The solver tries 50 random colorings and keeps the best; on this graph the true maximum cut is 5 (the single uncut edge can only be one of a triangle's three mutually-adjacent edges), and 50 tries comfortably find it. The second line confirms the Phase-3 guarantee: the result is at least $\lvert E\rvert/2 = 3$. The build constructs what the probabilistic method promised.

⚠️ Common Pitfall: "expected $\lvert E\rvert/2$" does not mean "always $\lvert E\rvert/2$." A single random coloring can do worse than half (or much better) — the guarantee is about the average and about existence, not about any one run.
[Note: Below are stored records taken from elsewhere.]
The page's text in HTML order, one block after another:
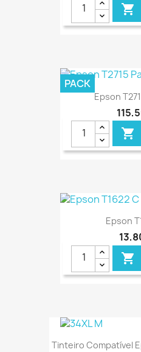

Epson

PACK
Epson

Tinteiro Compatível
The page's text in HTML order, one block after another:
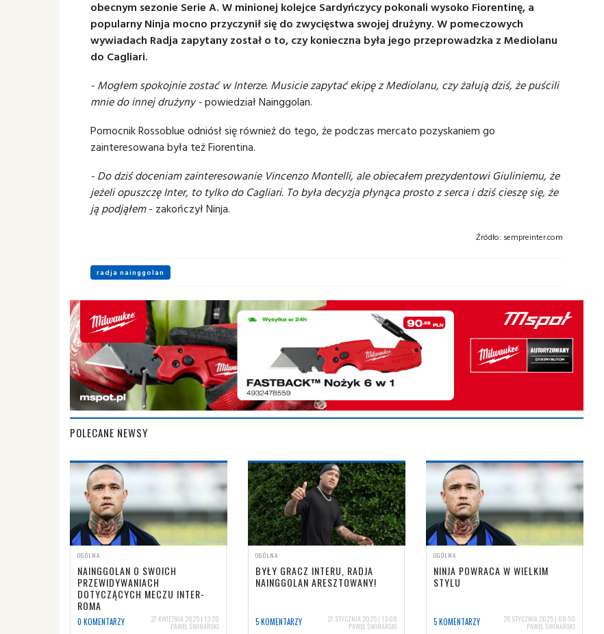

That is exactly why the solver tries many colorings and keeps the best: it converts "good on average / some good one exists" into "found a good one." Confusing the expectation with a per-run certainty is the same category of error as reading $E[X] = 3.5$ as a prediction for one die roll (§20.4).

Phase 5: Confirm the expectation empirically

We proved $E[X] = \lvert E\rvert/2$. Now check it — theme four — by measuring the average cut size over many random colorings with the Toolkit's simulate/expected_value machinery (Project Checkpoint). The average of single-run cut sizes should converge to $\lvert E\rvert/2 = 3$.

import random
from itertools import product
from dmtoolkit.probability import expected_value

# Exact: average cut over ALL 2^5 = 32 colorings, using expected_value.
space = list(product([0, 1], repeat=5))                  # every coloring of 5 vertices
E = [(0, 1), (0, 2), (1, 2), (1, 3), (2, 3), (3, 4)]
cut_of = lambda c: sum(1 for u, v in E if c[u] != c[v])
print(expected_value(cut_of, space))                     # exact E[X]

# Empirical: average cut over many random colorings (law of large numbers).
random.seed(1)
trials = 100_000
avg = sum(cut_of(tuple(random.randint(0, 1) for _ in range(5)))
          for _ in range(trials)) / trials
print(round(avg, 2))
# Expected output:
# 3
# 3.0

The exact expected_value over all 32 colorings returns precisely $3 = \lvert E\rvert/2$, vindicating the linearity proof with a full enumeration. The Monte-Carlo average over 100,000 random colorings also lands at $3.0$ — close, seed-dependent, and never exactly $3$ on a finite sample, which is the whole point of §20.6: the simulation gives fast evidence, the proof gives certainty, and they agree. If a coding bug had crept into cut_size, the empirical average would have drifted away from $3$ and the disagreement would have flagged it instantly.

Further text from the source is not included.